### WHAT IS BEING ASKED:
In the data below, find the line containing "used online. PII, as described in US"; reproduce that line and all subsequent lines exactly, and nothing else.

### DATA FOR THIS TASK:
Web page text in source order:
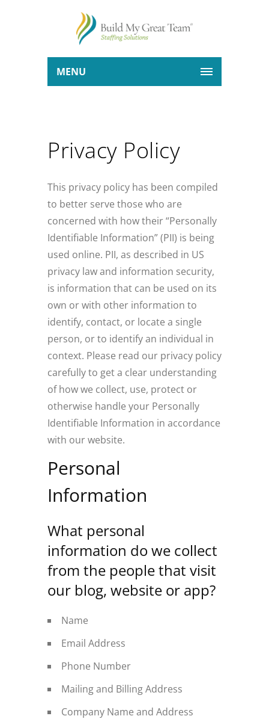
MENU
Privacy Policy
This privacy policy has been compiled
to better serve those who are
concerned with how their “Personally
Identifiable Information” (PII) is being
used online. PII, as described in US
privacy law and information security,
is information that can be used on its
own or with other information to
identify, contact, or locate a single
person, or to identify an individual in
context. Please read our privacy policy
carefully to get a clear understanding
of how we collect, use, protect or
otherwise handle your Personally
Identifiable Information in accordance
with our website.
Personal
Information
What personal
information do we collect
from the people that visit
our blog, website or app?
Name
Email Address
Phone Number
Mailing and Billing Address
Company Name and Address

### WRITTEN SOLUTION:
used online. PII, as described in US
privacy law and information security,
is information that can be used on its
own or with other information to
identify, contact, or locate a single
person, or to identify an individual in
context. Please read our privacy policy
carefully to get a clear understanding
of how we collect, use, protect or
otherwise handle your Personally
Identifiable Information in accordance
with our website.
Personal
Information
What personal
information do we collect
from the people that visit
our blog, website or app?
Name
Email Address
Phone Number
Mailing and Billing Address
Company Name and Address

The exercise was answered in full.